Showing $\mathbb{R}^p\ni t \mapsto f_t \in L_\infty(\mathbb{R}^p, \mathcal B_p, \lambda_p, \mathbb{C})$ is not continuous

Question

Let $f_t(x):=f(x+t)$

I want to show that $f \mapsto f_t$ is a linear, isometric bijection from $L_\infty(\mathbb{R}^p, \mathcal B_p, \lambda_p, \mathbb{C})\to L_\infty(\mathbb{R}^p, \mathcal B_p, \lambda_p, \mathbb{C})$

$f \mapsto f_t$ is obviously linear and bijective, the inverse is $f \mapsto f_{-t}$. Because of the translation-invariance of $\lambda_p$ we have $\|f_t\|_p=\|f\|_p$ and therefore the mapping is a linear, bijective isomorphism.

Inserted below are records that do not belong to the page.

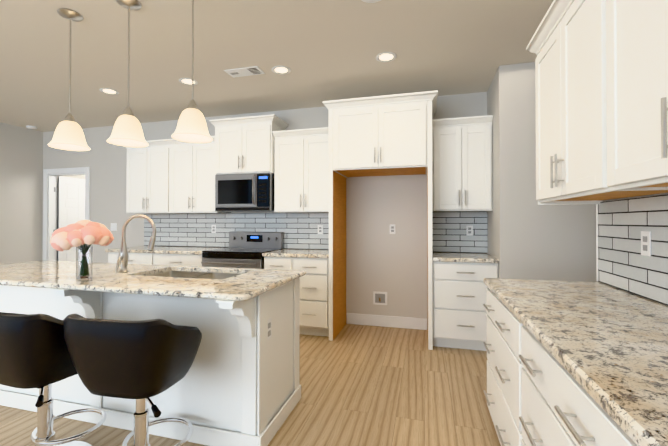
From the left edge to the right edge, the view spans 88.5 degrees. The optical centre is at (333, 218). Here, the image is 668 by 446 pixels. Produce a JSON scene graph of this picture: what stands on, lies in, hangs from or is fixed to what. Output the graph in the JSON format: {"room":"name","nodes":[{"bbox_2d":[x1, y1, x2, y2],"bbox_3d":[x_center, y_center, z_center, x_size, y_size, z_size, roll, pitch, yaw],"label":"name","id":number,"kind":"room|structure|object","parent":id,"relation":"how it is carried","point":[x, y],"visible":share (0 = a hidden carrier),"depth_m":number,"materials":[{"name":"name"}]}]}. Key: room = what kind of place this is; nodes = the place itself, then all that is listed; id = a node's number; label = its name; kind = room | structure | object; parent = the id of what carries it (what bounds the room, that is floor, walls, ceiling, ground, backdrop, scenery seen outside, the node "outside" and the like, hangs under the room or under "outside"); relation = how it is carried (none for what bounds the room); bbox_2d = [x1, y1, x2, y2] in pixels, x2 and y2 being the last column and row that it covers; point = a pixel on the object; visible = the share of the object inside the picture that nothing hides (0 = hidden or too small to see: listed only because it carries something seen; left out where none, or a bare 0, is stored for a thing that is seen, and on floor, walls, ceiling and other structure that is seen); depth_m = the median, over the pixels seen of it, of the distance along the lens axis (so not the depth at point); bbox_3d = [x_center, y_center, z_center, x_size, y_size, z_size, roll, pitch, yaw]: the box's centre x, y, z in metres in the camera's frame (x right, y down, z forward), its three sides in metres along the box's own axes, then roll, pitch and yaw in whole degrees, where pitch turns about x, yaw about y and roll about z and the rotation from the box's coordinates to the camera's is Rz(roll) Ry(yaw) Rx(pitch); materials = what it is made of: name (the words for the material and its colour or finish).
{"room":"kitchen","nodes":[
{"label":"kitchen","id":0,"kind":"room"},
{"bbox_2d":[0,122,84,263],"bbox_3d":[-5.579,-0.076,2.822,0.120,2.740,9.300,0,0,15],"label":"wall","id":1,"kind":"structure","parent":0,"point":[21,181],"depth_m":5.32,"materials":[{"name":"grey paint"}]},
{"bbox_2d":[0,324,500,445],"bbox_3d":[-1.609,1.315,1.746,9.400,0.060,9.300,0,0,15],"label":"floor","id":2,"kind":"structure","parent":0,"point":[364,385],"depth_m":2.42,"materials":[{"name":"brown wood"}]},
{"bbox_2d":[0,312,106,445],"bbox_3d":[-1.487,0.858,1.792,0.529,0.853,0.540,0,0,15],"label":"bar stool","id":3,"kind":"object","parent":2,"relation":"on","point":[34,352],"visible":0.83,"depth_m":1.57,"materials":[{"name":"black leather"}]},
{"bbox_2d":[63,314,201,445],"bbox_3d":[-0.927,0.857,1.687,0.530,0.853,0.541,0,0,15],"label":"bar stool","id":4,"kind":"object","parent":2,"relation":"on","point":[141,362],"visible":1,"depth_m":1.47,"materials":[{"name":"black leather"}]},
{"bbox_2d":[108,254,156,264],"bbox_3d":[-2.498,0.872,4.667,0.791,0.876,0.621,0,0,15],"label":"base cabinet","id":5,"kind":"object","parent":2,"relation":"on","point":[151,259],"depth_m":4.34,"materials":[{"name":"white wood"}]},
{"bbox_2d":[0,276,300,445],"bbox_3d":[-1.539,0.849,2.408,2.487,0.884,0.914,0,0,15],"label":"kitchen island","id":6,"kind":"object","parent":2,"relation":"on","point":[238,384],"depth_m":2.02,"materials":[{"name":"wood"},{"name":"white painted wood"}]},
{"bbox_2d":[0,260,305,303],"bbox_3d":[-1.562,0.390,2.410,2.590,0.030,0.880,0,0,15],"label":"island countertop","id":7,"kind":"structure","parent":6,"relation":"on","point":[251,283],"depth_m":2.11,"materials":[{"name":"beige stone"}]},
{"bbox_2d":[50,220,113,278],"bbox_3d":[-1.582,0.190,2.174,0.301,0.365,0.363,0,0,15],"label":"vase","id":8,"kind":"object","parent":7,"relation":"on","point":[78,234],"visible":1,"depth_m":2.12,"materials":[{"name":"plant"}]},
{"bbox_2d":[115,214,155,272],"bbox_3d":[-1.399,0.171,2.390,0.240,0.406,0.178,0,0,15],"label":"faucet","id":9,"kind":"object","parent":7,"relation":"on","point":[122,260],"visible":1,"depth_m":2.41,"materials":[{"name":"silver metal"}]},
{"bbox_2d":[140,268,239,279],"bbox_3d":[-0.985,0.507,2.399,0.794,0.227,0.474,0,0,15],"label":"sink","id":10,"kind":"object","parent":7,"relation":"in","point":[203,273],"depth_m":2.61,"materials":[{"name":"silver metal"}]},
{"bbox_2d":[157,254,201,266],"bbox_3d":[-1.871,0.870,4.499,0.791,0.876,0.621,0,0,15],"label":"base cabinet","id":11,"kind":"object","parent":2,"relation":"on","point":[175,255],"depth_m":4.18,"materials":[{"name":"white wood"}]},
{"bbox_2d":[105,246,223,253],"bbox_3d":[-2.194,0.413,4.582,1.464,0.040,0.635,0,0,15],"label":"countertop","id":12,"kind":"structure","parent":11,"relation":"on","point":[137,249],"depth_m":4.38,"materials":[{"name":"beige stone"}]},
{"bbox_2d":[201,232,283,268],"bbox_3d":[-1.122,0.738,4.242,0.774,1.135,0.713,0,0,15],"label":"range","id":13,"kind":"object","parent":2,"relation":"on","point":[245,249],"visible":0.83,"depth_m":4.15,"materials":[{"name":"silver metal"}]},
{"bbox_2d":[262,249,328,336],"bbox_3d":[-0.358,0.847,4.073,0.781,0.915,0.660,0,0,15],"label":"base cabinet","id":14,"kind":"object","parent":2,"relation":"on","point":[314,296],"visible":0.52,"depth_m":3.75,"materials":[{"name":"white wood"}]},
{"bbox_2d":[323,90,437,349],"bbox_3d":[0.535,0.025,3.820,1.176,2.554,0.700,0,0,15],"label":"surround","id":15,"kind":"object","parent":2,"relation":"on","point":[386,135],"visible":1,"depth_m":3.57,"materials":[{"name":"white wood"}]},
{"bbox_2d":[433,252,498,350],"bbox_3d":[1.351,0.843,3.615,0.602,0.915,0.660,0,0,15],"label":"base cabinet","id":16,"kind":"object","parent":2,"relation":"on","point":[460,313],"visible":0.81,"depth_m":3.35,"materials":[{"name":"white wood"}]},
{"bbox_2d":[483,288,514,445],"bbox_3d":[1.158,0.847,1.697,0.621,0.876,0.810,0,0,15],"label":"base cabinet","id":17,"kind":"object","parent":2,"relation":"on","point":[500,346],"depth_m":1.73,"materials":[{"name":"white wood"}]},
{"bbox_2d":[515,322,626,445],"bbox_3d":[0.949,0.841,0.915,0.621,0.876,0.810,0,0,15],"label":"base cabinet","id":18,"kind":"object","parent":2,"relation":"on","point":[550,410],"depth_m":1.07,"materials":[{"name":"white wood"}]},
{"bbox_2d":[483,278,667,445],"bbox_3d":[0.837,0.380,0.531,0.635,0.040,3.244,0,0,15],"label":"countertop","id":19,"kind":"structure","parent":18,"relation":"on","point":[611,342],"depth_m":1.03,"materials":[{"name":"beige stone"}]},
{"bbox_2d":[42,92,487,329],"bbox_3d":[-0.649,-0.062,4.565,8.800,2.740,0.120,0,0,15],"label":"wall","id":20,"kind":"structure","parent":0,"point":[380,257],"depth_m":4.23,"materials":[{"name":"grey paint"}]},
{"bbox_2d":[43,167,89,260],"bbox_3d":[-4.258,0.254,5.524,0.960,2.125,0.143,0,0,15],"label":"door frame","id":21,"kind":"structure","parent":20,"relation":"attached to","point":[50,204],"depth_m":5.57,"materials":[{"name":"white wood"}]},
{"bbox_2d":[57,176,84,261],"bbox_3d":[-4.485,0.299,6.057,0.035,2.018,0.760,0,0,15],"label":"door leaf","id":22,"kind":"structure","parent":20,"relation":"in","point":[71,201],"depth_m":5.86,"materials":[{"name":"white wood"}]},
{"bbox_2d":[111,223,116,230],"bbox_3d":[-3.361,0.124,5.223,0.115,0.115,0.010,0,0,15],"label":"switch plate","id":23,"kind":"object","parent":20,"relation":"attached to","point":[113,226],"visible":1,"depth_m":5.22,"materials":[{"name":"white plastic"}]},
{"bbox_2d":[124,140,171,213],"bbox_3d":[-2.462,-0.571,4.810,0.793,0.967,0.346,0,0,15],"label":"upper cabinet","id":24,"kind":"object","parent":20,"relation":"attached to","point":[170,176],"depth_m":4.64,"materials":[{"name":"white wood"}]},
{"bbox_2d":[172,136,224,211],"bbox_3d":[-1.837,-0.572,4.643,0.793,0.967,0.346,0,0,15],"label":"upper cabinet","id":25,"kind":"object","parent":20,"relation":"attached to","point":[193,163],"depth_m":4.46,"materials":[{"name":"white wood"}]},
{"bbox_2d":[209,114,287,174],"bbox_3d":[-1.085,-0.900,4.393,0.886,0.684,0.445,0,0,15],"label":"upper cabinet","id":26,"kind":"object","parent":20,"relation":"attached to","point":[244,145],"visible":0.94,"depth_m":4.21,"materials":[{"name":"white painted wood"},{"name":"brushed nickel"}]},
{"bbox_2d":[215,173,273,211],"bbox_3d":[-1.088,-0.327,4.379,0.760,0.457,0.466,0,0,15],"label":"microwave","id":27,"kind":"object","parent":26,"relation":"attached to","point":[250,192],"visible":0.96,"depth_m":4.20,"materials":[{"name":"silver metal"}]},
{"bbox_2d":[272,127,328,212],"bbox_3d":[-0.321,-0.569,4.217,0.776,0.979,0.385,0,0,15],"label":"upper cabinet","id":28,"kind":"object","parent":20,"relation":"attached to","point":[301,170],"visible":0.83,"depth_m":4.07,"materials":[{"name":"white wood"}]},
{"bbox_2d":[144,212,487,252],"bbox_3d":[-0.541,0.157,4.468,4.698,0.468,0.008,0,0,15],"label":"backsplash","id":29,"kind":"structure","parent":20,"relation":"attached to","point":[300,230],"depth_m":4.49,"materials":[{"name":"tile"}]},
{"bbox_2d":[211,225,215,232],"bbox_3d":[-1.672,0.140,4.763,0.070,0.115,0.006,0,0,15],"label":"electrical outlet","id":30,"kind":"object","parent":29,"relation":"attached to","point":[213,229],"visible":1,"depth_m":4.76,"materials":[{"name":"white plastic"}]},
{"bbox_2d":[318,225,322,233],"bbox_3d":[-0.175,0.137,4.362,0.070,0.115,0.006,0,0,15],"label":"electrical outlet","id":31,"kind":"object","parent":29,"relation":"attached to","point":[320,229],"visible":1,"depth_m":4.36,"materials":[{"name":"white plastic"}]},
{"bbox_2d":[466,225,472,235],"bbox_3d":[1.544,0.133,3.901,0.070,0.115,0.006,0,0,15],"label":"electrical outlet","id":32,"kind":"object","parent":29,"relation":"attached to","point":[469,230],"visible":1,"depth_m":3.90,"materials":[{"name":"white plastic"}]},
{"bbox_2d":[373,291,386,304],"bbox_3d":[0.557,0.965,4.151,0.170,0.160,0.038,0,0,15],"label":"outlet box","id":33,"kind":"object","parent":20,"relation":"attached to","point":[379,298],"visible":1,"depth_m":4.16,"materials":[{"name":"white plastic"}]},
{"bbox_2d":[346,313,426,329],"bbox_3d":[0.623,1.237,4.144,0.970,0.135,0.013,0,0,15],"label":"baseboard","id":34,"kind":"structure","parent":20,"relation":"attached to","point":[388,321],"depth_m":4.12,"materials":[{"name":"white wood"}]},
{"bbox_2d":[390,224,394,233],"bbox_3d":[0.706,0.125,4.134,0.070,0.115,0.006,0,0,15],"label":"outlet","id":35,"kind":"object","parent":20,"relation":"attached to","point":[392,228],"visible":1,"depth_m":4.13,"materials":[{"name":"white plastic"}]},
{"bbox_2d":[432,115,492,211],"bbox_3d":[1.387,-0.573,3.759,0.600,0.979,0.385,0,0,15],"label":"upper cabinet","id":36,"kind":"object","parent":20,"relation":"attached to","point":[461,163],"visible":0.96,"depth_m":3.61,"materials":[{"name":"white wood"}]},
{"bbox_2d":[0,0,552,131],"bbox_3d":[-1.609,-1.485,1.769,9.400,0.060,9.300,0,0,15],"label":"ceiling","id":37,"kind":"structure","parent":0,"point":[325,50],"depth_m":2.98,"materials":[{"name":"beige paint"}]},
{"bbox_2d":[26,125,36,129],"bbox_3d":[-4.671,-1.408,5.292,0.132,0.034,0.132,0,0,15],"label":"smoke detector","id":38,"kind":"object","parent":37,"relation":"attached to","point":[31,127],"visible":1,"depth_m":5.26,"materials":[{"name":"white plastic"}]},
{"bbox_2d":[48,8,89,150],"bbox_3d":[-1.867,-0.977,2.425,0.240,0.943,0.240,0,0,15],"label":"pendant light","id":39,"kind":"object","parent":37,"relation":"hanging from","point":[68,134],"visible":1,"depth_m":2.40,"materials":[{"name":"white glass"}]},
{"bbox_2d":[99,88,118,94],"bbox_3d":[-2.529,-1.434,3.859,0.188,0.006,0.188,0,0,15],"label":"recessed light","id":40,"kind":"object","parent":37,"relation":"in","point":[109,91],"visible":1,"depth_m":3.86,"materials":[{"name":"white"}]},
{"bbox_2d":[107,0,148,146],"bbox_3d":[-1.374,-0.978,2.293,0.240,0.943,0.240,0,0,15],"label":"pendant light","id":41,"kind":"object","parent":37,"relation":"hanging from","point":[127,130],"visible":1,"depth_m":2.27,"materials":[{"name":"white glass"}]},
{"bbox_2d":[179,78,197,84],"bbox_3d":[-1.524,-1.436,3.589,0.188,0.006,0.188,0,0,15],"label":"recessed light","id":42,"kind":"object","parent":37,"relation":"in","point":[186,81],"visible":0.85,"depth_m":3.59,"materials":[{"name":"white"}]},
{"bbox_2d":[172,0,212,142],"bbox_3d":[-0.891,-0.979,2.163,0.240,0.943,0.240,0,0,15],"label":"pendant light","id":43,"kind":"object","parent":37,"relation":"hanging from","point":[191,126],"visible":1,"depth_m":2.13,"materials":[{"name":"white glass"}]},
{"bbox_2d":[224,66,264,77],"bbox_3d":[-0.874,-1.437,3.353,0.360,0.008,0.170,0,0,15],"label":"ceiling vent","id":44,"kind":"object","parent":37,"relation":"in","point":[246,71],"visible":0.98,"depth_m":3.33,"materials":[{"name":"white metal"}]},
{"bbox_2d":[271,66,290,73],"bbox_3d":[-0.510,-1.438,3.317,0.188,0.006,0.188,0,0,15],"label":"recessed light","id":45,"kind":"object","parent":37,"relation":"in","point":[280,69],"visible":1,"depth_m":3.31,"materials":[{"name":"white"}]},
{"bbox_2d":[362,0,380,2],"bbox_3d":[0.247,-1.447,2.203,0.188,0.006,0.188,0,0,15],"label":"recessed light","id":46,"kind":"object","parent":37,"relation":"in","point":[370,1],"visible":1,"depth_m":2.28,"materials":[{"name":"white"}]},
{"bbox_2d":[376,52,396,61],"bbox_3d":[0.465,-1.440,3.056,0.188,0.006,0.188,0,0,15],"label":"recessed light","id":47,"kind":"object","parent":37,"relation":"in","point":[386,57],"visible":1,"depth_m":3.05,"materials":[{"name":"white"}]},
{"bbox_2d":[487,62,597,281],"bbox_3d":[2.571,-0.072,3.292,1.920,2.740,0.669,0,0,15],"label":"wall","id":48,"kind":"structure","parent":0,"point":[529,238],"depth_m":3.17,"materials":[{"name":"grey paint"}]},
{"bbox_2d":[599,193,667,305],"bbox_3d":[0.887,-0.105,-0.749,0.120,2.740,5.750,0,0,15],"label":"wall","id":49,"kind":"structure","parent":0,"point":[631,198],"depth_m":1.67,"materials":[{"name":"white tile"}]},
{"bbox_2d":[530,0,667,203],"bbox_3d":[1.274,-0.596,1.610,0.345,0.967,0.925,0,0,15],"label":"upper cabinet","id":50,"kind":"object","parent":49,"relation":"attached to","point":[561,47],"depth_m":1.66,"materials":[{"name":"white wood"}]},
{"bbox_2d":[590,0,667,191],"bbox_3d":[1.065,-0.602,0.828,0.345,0.967,0.986,0,0,15],"label":"upper cabinet","id":51,"kind":"object","parent":49,"relation":"attached to","point":[601,80],"depth_m":1.14,"materials":[{"name":"white wood"}]},
{"bbox_2d":[596,195,667,305],"bbox_3d":[1.083,0.122,0.232,0.010,0.468,3.750,0,0,15],"label":"backsplash","id":52,"kind":"structure","parent":49,"relation":"attached to","point":[623,263],"depth_m":1.68,"materials":[{"name":"tile"}]},
{"bbox_2d":[641,231,650,256],"bbox_3d":[1.438,0.114,1.581,0.006,0.115,0.070,0,0,15],"label":"outlet","id":53,"kind":"object","parent":52,"relation":"attached to","point":[645,243],"visible":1,"depth_m":1.57,"materials":[{"name":"white plastic"}]}
]}

How can I show that for arbitrary $f \in L_\infty(\mathbb{R}^p, \mathcal B_p, \lambda_p, \mathbb{C})$ the mapping $\mathbb{R}^p\ni t \mapsto f_t \in L_\infty(\mathbb{R}^p, \mathcal B_p, \lambda_p, \mathbb{C})$ is not continuous?

Answer 1

Consider $p=1$ and $f$ the indicator of the unit interval. Then $\left\lVert f_t-f_s\right\rVert_\infty=1$ for all distinct real numbers $s$ and $t$.